We can’t deal with the miscreants as they really deserve – they’d still get the wrist slaps and we’d all end up in prison. But we can strip away the shadows in which they hide by recognizing them for what they are and applying the label publicly.

Brock Turner, Rapist walked free the other day in part because of a failure of language.  He richly deserves to have titles indelibly applied to him that adequately describe him. Titles such as rapist, coward, scum, vermin, criminal, (expletive deleted). He should never be allowed to see his name in print without the modifier ‘Rapist’ attached. He should never be allowed to walk down the street without folks giving way – not as a courtesy but rather because it would disgust them to get any of him on them. He should never be allowed to escape language that accurately and adequately describes the blackness of his soul.
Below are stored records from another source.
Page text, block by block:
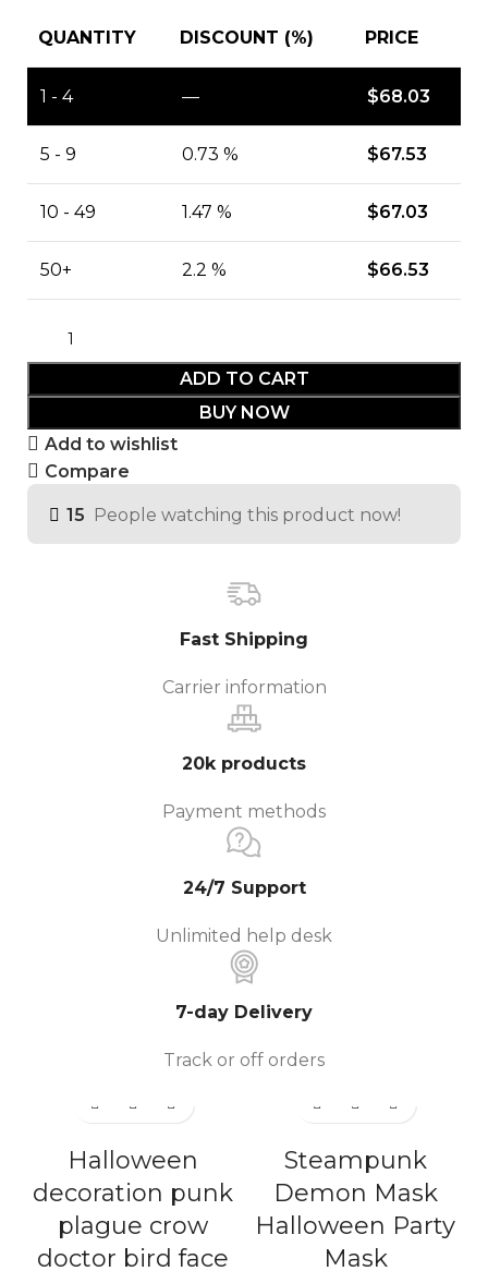
QUANTITY DISCOUNT (%) PRICE
1 - 4 — $68.03
5 - 9 0.73 % $67.53
10 - 49 1.47 % $67.03
50+ 2.2 % $66.53
ADD TO CART
BUY NOW
Add to wishlist
Compare
15 People watching this product now!
Fast Shipping
Carrier information
20k products
Payment methods
24/7 Support
Unlimited help desk
7-day Delivery
Track or off orders
Halloween
decoration punk
plague crow
doctor bird face
Steampunk
Demon Mask
Halloween Party
Mask
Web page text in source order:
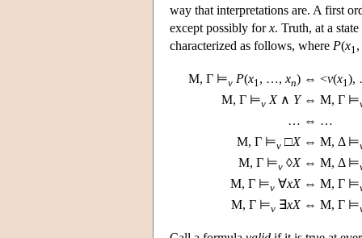
way that interpretations are. A first
except possibly forx. Truth, at a
characterized as follows, where P(x1
M, Γ ⊨v P(x1 , …, xn) ⇔ <v(x1 ),
M, Γ ⊨v X∧ Y ⇔ M, Γ ⊨
… ⇔ …
M, Γ ⊨v □X ⇔ M, Δ ⊨
M, Γ ⊨v ◊X ⇔ M, Δ ⊨
M, Γ ⊨v ∀xX ⇔ M, Γ ⊨
M, Γ ⊨v ∃xX ⇔ M, Γ ⊨
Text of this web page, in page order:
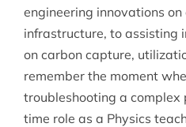
engineering innovations on
infrastructure, to assisting
on carbon capture,
remember the moment
troubleshooting a
time role as a Physics
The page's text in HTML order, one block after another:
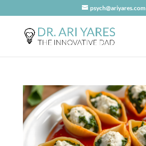
psych@ariyares.com
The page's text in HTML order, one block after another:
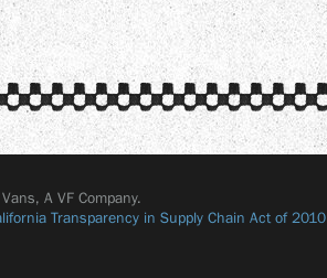
A VF Company.
Transparency in Supply Chain Act of 2010
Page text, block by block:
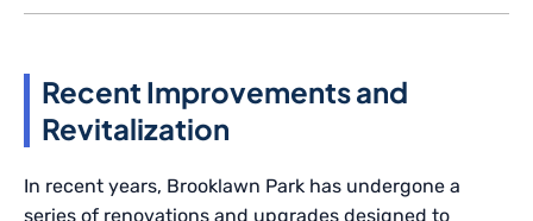
Recent Improvements and
Revitalization
In recent years, Brooklawn Park has undergone a
series of renovations and upgrades designed to
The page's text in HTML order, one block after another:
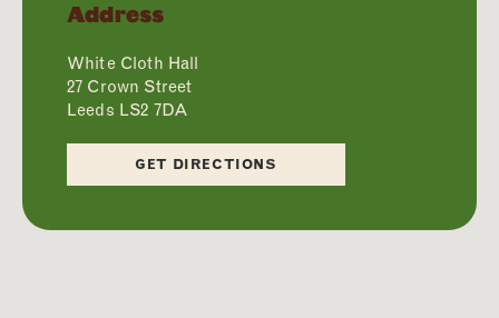
ABOUT
FOOD
DRINKS
Address
White Cloth Hall
27 Crown Street
Leeds LS2 7DA
GET DIRECTIONS
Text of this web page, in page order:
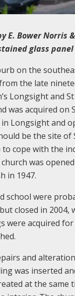
E. Bower
glass
on the
the late
Longsight and
was acquired
Longsight and
be the site of
cope with the
was
in 1947.
school were
closed in 2004,
were acquired
and
was inserted
at the
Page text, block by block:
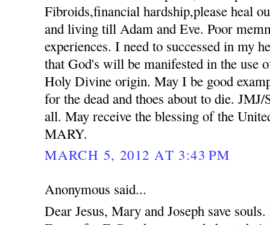
Fibroids,financial hardship,please heal
and living till Adam and Eve. Poor
experiences. I need to successed in my
that God's will be manifested in the use
Holy Divine origin. May I be good
for the dead and thoes about to die.
all. May receive the blessing of the
MARY.
MARCH 5, 2012 AT 3:43 PM
Anonymous said...
Dear Jesus, Mary and Joseph save
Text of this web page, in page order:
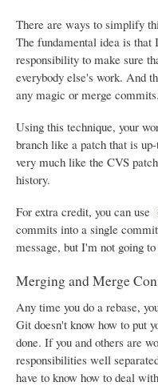
There are ways to simplify
The fundamental idea is that
responsibility to make sure
everybody else's work. And
any magic or merge commits.
Using this technique, your
branch like a patch that is
very much like the CVS
history.
For extra credit, you can use
commits into a single
message, but I'm not going
Merging and Merge
Any time you do a rebase,
Git doesn't know how to put
done. If you and others are
responsibilities well
have to know how to deal
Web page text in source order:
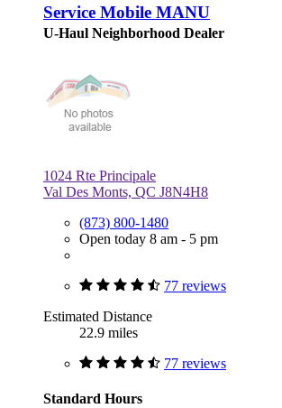
Service Mobile MANU
U-Haul Neighborhood Dealer
1024 Rte Principale
Val Des Monts, QC J8N4H8
(873) 800-1480
Open today 8 am - 5 pm
77 reviews
Estimated Distance
22.9 miles
77 reviews
Standard Hours
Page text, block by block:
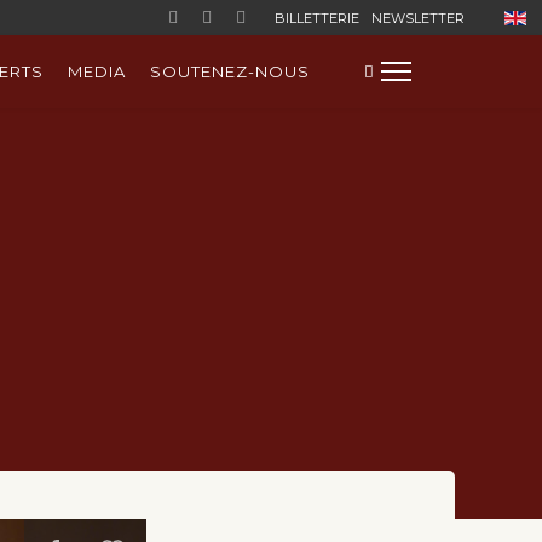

It does no good and perhaps some harm for women to post screeds about ‘white men’ as though we were some monolithic tribe of perpetrators. Point: the creeps don’t care and the non-creeps feel as assaulted as do you.

This is not a problem of men or a problem of women. It is a problem of our society that has let the canker grow. Time to cut it out. Leaving the victims to craft their own solution is cowardly, inhuman and ultimately, ineffective. We all need to be invested in curing this immense societal ill.

No ‘man’ should ever be able to make a woman feel trapped without an actual man stepping up in her defense.

There are more real dads in this country than Brock Turners. I just know it. And while we won’t turn the ship overnight and making a start means taking some uncomfortable stands, it’s the only thing that will make a difference in the long run. If we want to defend our daughters, we have to start with the men we know and demand of them respectful and respectable attitudes. And failing that, we need to expunge them from our social circles and make sure they know why. We cannot afford to let the cruel, sexist joke go unanswered or to allow the potential perpetrator to be emboldened by our silence. The time for our silence is long gone; in fact, never was there such a time.

Brock Turner, Rapist is a foul, wretched shadow of a human being who deserves our condemnation.
 

We all know Brock Turner, Rapists and potential Brock Turner, Rapists. Time to weed them out.